For models incorporating Gaussian processes such as Brownian motion, the fact that the marginal distribution of the full vector of observations of the outcome variable is multivariate normal ($MVN$) means that parameter estimation can be achieved through adjustment of the methods used for standard linear mixed models. The linear mixed model for longitudinal data can be expressed in the form\cite{Laird1982}:
\begin{align}
\mathbf{y}_i &= \mathbf{X}_i \bm{\beta} + \mathbf{Z}_i \mathbf{b}_i + \mathbf{e}_i \label{eqn:lmm} \\
\mathbf{b}_i &\sim MVN(\bm{0}, \, \bm{\Psi}) \notag\\
\mathbf{e}_i &\sim MVN(\bm{0}, \, \mathbf{R}_i).\notag \end{align}

  Here, $\mathbf{y}_i$ represents the vector of $n_i$ observations for the \textit{i}\textsuperscript{th} individual, $\mathbf{X}_i$ represents their design matrix for the \textquoteleft fixed effects' parameters $ \bm{\beta}$, $\mathbf{Z}_i$ represents the subset of the columns of the design matrix associated with the \textquoteleft random effects' for each individual $\mathbf{b}_i$ and $\mathbf{e}_i$ is the vector of residual errors for each measurement occasion. The vectors of random effects $\mathbf{b}_1,\mathbf{b}_2 ... \mathbf{b}_N$ and residual errors $\mathbf{e}_1,\mathbf{e}_2...\mathbf{e}_N$ for each of the $N$ individuals are independent of one another. It can be easily shown that this formulation leads to the following marginal distribution for $\mathbf{y}_i$:
\begin{align*}
\mathbf{y}_i &\sim MVN(\mathbf{X}_i \bm{\beta},\: \mathbf{Z}_i \bm{\Psi} \mathbf{Z}_i^{\mathrm{T}} \, + \, \mathbf{R}_i).
\end{align*}

	When linear mixed models are fitted to longitudinal data, it is common to assume that the residual errors for each observation within each individual, $\mathbf{e}_i$, are independent and with constant variance, $\sigma^2$, i.e. $\mathbf{R}_i$ as defined in (\ref{eqn:lmm}) is equal to $\sigma^2\mathbf{I}_{n_i}$. However, other forms for $\mathbf{R}_i$ are widely used, particularly for the analysis of longitudinal or spatial data, for example the exponential correlation structure\cite{Pinheiro2000}.

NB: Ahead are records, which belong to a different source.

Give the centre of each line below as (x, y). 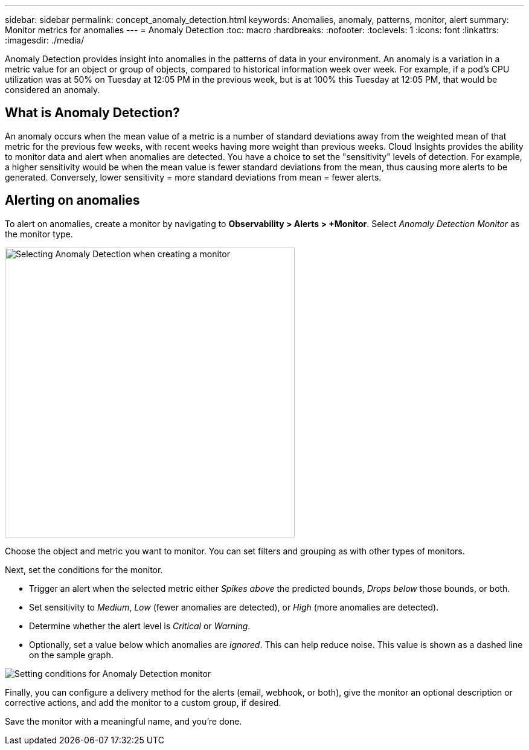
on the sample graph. (71, 655)
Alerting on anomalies (72, 200)
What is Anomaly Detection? (92, 113)
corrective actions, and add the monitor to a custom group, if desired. (143, 702)
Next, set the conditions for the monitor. (84, 569)
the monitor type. (39, 234)
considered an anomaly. (53, 90)
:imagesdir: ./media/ (45, 40)
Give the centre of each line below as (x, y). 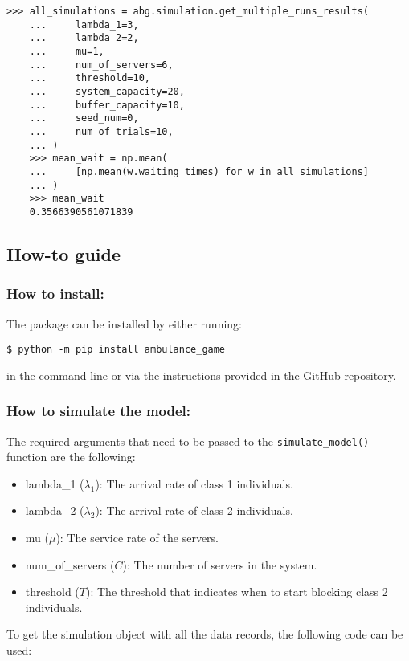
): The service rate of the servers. (137, 537)
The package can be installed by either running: (125, 323)
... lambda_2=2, (84, 38)
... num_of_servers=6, (101, 65)
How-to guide (63, 253)
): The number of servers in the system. (220, 564)
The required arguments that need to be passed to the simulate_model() (188, 441)
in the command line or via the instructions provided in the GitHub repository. (201, 375)
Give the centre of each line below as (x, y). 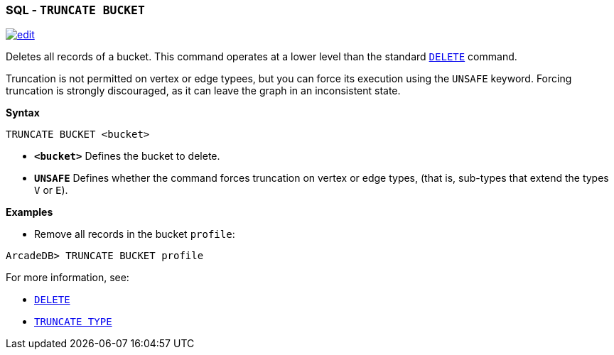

	The remaining variability in the model, once the random effects have been accounted for, can also be subdivided into a component relating to a Gaussian process (independent of other model components) with expectation zero for all time points and an independent residual error for each observation. Defining $\bm{\Sigma_i}$ as the covariance matrix resulting from the chosen Gaussian process and set of time points $\mathbf{t}_i$ for the \textit{i}\textsuperscript{th} individual, the linear mixed model can then be expressed as:
\begin{align}
\mathbf{y}_i &= \mathbf{X}_i \bm{\beta} + \mathbf{Z}_i \mathbf{b}_i + W_i[\mathbf{t}_i] + \mathbf{e}_i \label{eqn:lmm_GP} \\
\mathbf{b}_i &\sim MVN(\bm{0}, \, \bm{\Psi}) \notag\\
W_i[\bm{t}_i] &\sim MVN(\bm{0}, \, \bm{\Sigma}_i) \notag\\
\mathbf{e}_i &\sim MVN(\bm{0}, \, \sigma^2\mathbf{I}_{n_i}),\notag \end{align}

with marginal distribution:
\begin{align*}
\mathbf{y}_i &\sim MVN(\mathbf{X}_i \bm{\beta},\; \mathbf{Z}_i \bm{\Psi} \mathbf{Z}_i^{\mathrm{T}} \, + \, \bm{\Sigma}_i \, + \, \sigma^2\mathbf{I}_{n_i}).
\end{align*}

	Although here we have focused on the marginal distribution for linear mixed models that incorporate a stochastic process, similar adjustment of the multivariate normal residual error distribution (i.e. $\mathbf{R}_i$) can also be made for non-linear mixed effects models.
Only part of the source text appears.